**PROBLEM DESCRIPTION**: Pictures aside, write out the data exactly as it reads.
─── RECORDS PROVIDED ───
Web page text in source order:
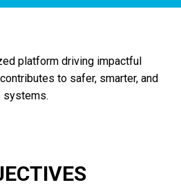
platform driving impactful
to safer, smarter, and
systems.
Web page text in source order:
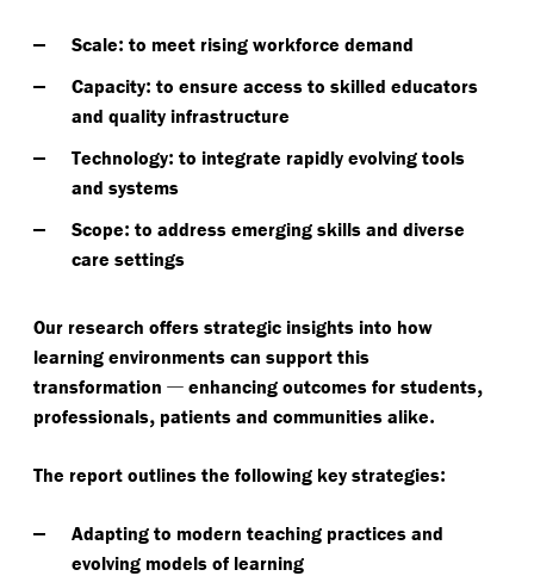
Scale: to meet rising workforce demand
Capacity: to ensure access to skilled educators
and quality infrastructure
Technology: to integrate rapidly evolving tools
and systems
Scope: to address emerging skills and diverse
care settings
Our research offers strategic insights into how
learning environments can support this
transformation — enhancing outcomes for students,
professionals, patients and communities alike.
The report outlines the following key strategies:
Adapting to modern teaching practices and
evolving models of learning
───
**TASK SOLUTION**:
Web page text in source order:
platform driving impactful
to safer, smarter, and
systems.
Web page text in source order:
Scale: to meet rising workforce demand
Capacity: to ensure access to skilled educators
and quality infrastructure
Technology: to integrate rapidly evolving tools
and systems
Scope: to address emerging skills and diverse
care settings
Our research offers strategic insights into how
learning environments can support this
transformation — enhancing outcomes for students,
professionals, patients and communities alike.
The report outlines the following key strategies:
Adapting to modern teaching practices and
evolving models of learning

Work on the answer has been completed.